0

I'm learning python multithreading and queues. The following creates a bunch of threads that pass data through a queue to another thread for printing:

import time
import threading
import Queue

queue = Queue.Queue()

def add(data):
    return ["%sX" % x for x in data]

class PrintThread(threading.Thread):
    def __init__(self, queue):
        threading.Thread.__init__(self)
        self.queue = queue

    def run(self):
        data = self.queue.get()
        print data
        self.queue.task_done()

class MyThread(threading.Thread):
    def __init__(self, queue, data):
        threading.Thread.__init__(self)
        self.queue = queue
        self.data = data

    def run(self):
        self.queue.put(add(self.data))

if __name__ == "__main__":
    a = MyThread(queue, ["a","b","c"])
    a.start()
    b = MyThread(queue, ["d","e","f"])
    b.start()
    c = MyThread(queue, ["g","h","i"])
    c.start()

    printme = PrintThread(queue)
    printme.start()

    queue.join()

However, I see only the data from the first thread print out:

['aX', 'bX', 'cX']

Then nothing else, but the program doesn't exit. I have to kill the process to have it exit.

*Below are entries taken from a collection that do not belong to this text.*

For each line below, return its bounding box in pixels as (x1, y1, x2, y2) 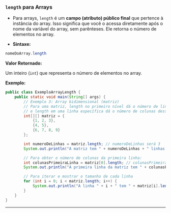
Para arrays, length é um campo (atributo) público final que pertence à (12, 15, 164, 21)
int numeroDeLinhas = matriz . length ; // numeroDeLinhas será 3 (23, 141, 160, 146)
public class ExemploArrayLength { (5, 90, 81, 95)
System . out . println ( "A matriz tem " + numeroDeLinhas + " (23, 146, 149, 151)
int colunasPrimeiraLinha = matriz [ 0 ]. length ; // (23, 160, 131, 165)
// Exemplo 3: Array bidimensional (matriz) (23, 99, 120, 104)
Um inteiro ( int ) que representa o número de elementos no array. (5, 70, 142, 76)
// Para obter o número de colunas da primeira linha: (23, 155, 142, 161)
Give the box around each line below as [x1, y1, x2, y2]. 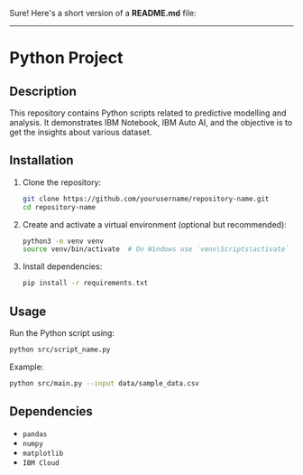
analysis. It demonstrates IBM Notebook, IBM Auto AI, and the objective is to [9, 117, 293, 127]
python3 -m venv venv [22, 237, 105, 246]
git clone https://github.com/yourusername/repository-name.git [22, 194, 270, 203]
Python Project [9, 48, 124, 69]
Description [9, 83, 77, 98]
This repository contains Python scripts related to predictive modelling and [9, 107, 287, 118]
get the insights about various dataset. [9, 126, 152, 137]
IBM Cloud [22, 458, 60, 468]
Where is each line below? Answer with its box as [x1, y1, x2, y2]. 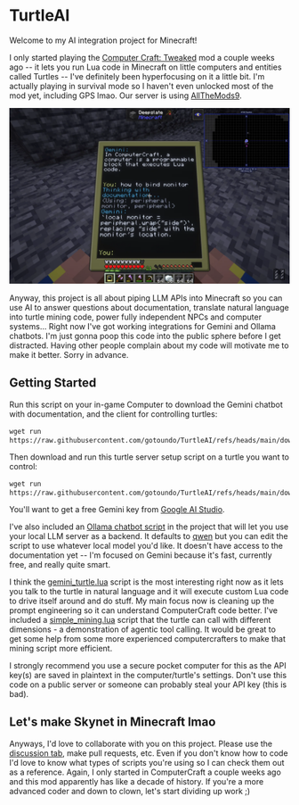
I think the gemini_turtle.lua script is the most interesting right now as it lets [9, 577, 284, 587]
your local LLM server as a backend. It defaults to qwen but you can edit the [9, 530, 288, 541]
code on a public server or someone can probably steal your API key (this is [9, 679, 287, 690]
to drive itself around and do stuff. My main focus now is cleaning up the [9, 595, 275, 606]
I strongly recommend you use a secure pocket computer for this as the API [9, 660, 287, 670]
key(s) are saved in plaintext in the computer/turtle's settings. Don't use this [9, 669, 287, 680]
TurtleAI [9, 5, 70, 26]
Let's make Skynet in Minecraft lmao [9, 715, 216, 730]

Ideally, after each MyThread does it data processing and puts the result to the queue, that thread should exit? Simultaneously the PrintThread should take whatever is on the queue and print it.

After all MyThread threads have finished and the PrintThread thread has finished processing everything on the queue, the program should exit cleanly.

What have I done wrong?

EDIT:

If each MyThread thread takes a while to process, is there a way to guarantee that the PrintThread thread will wait for all the MyThread threads to finish before it will exit itself?

That way the print thread will definitely have processed every possible data on the queue because all the other threads have already exited.

For example,

class MyThread(threading.Thread):
    def __init__(self, queue, data):
        threading.Thread.__init__(self)
        self.queue = queue
        self.data = data

    def run(self):
        time.sleep(10)
        self.queue.put(add(self.data))

The above modification will wait for 10 seconds before putting anything on the queue. The print thread will run, but I think it's exiting too early since there is not data on the queue yet, so the program prints out nothing.

warchest
  • 397
  • 2
  • 3
  • 9

1 Answers1

0

Your PrintThread does not loop but instead only prints out a single queue item and then stops running.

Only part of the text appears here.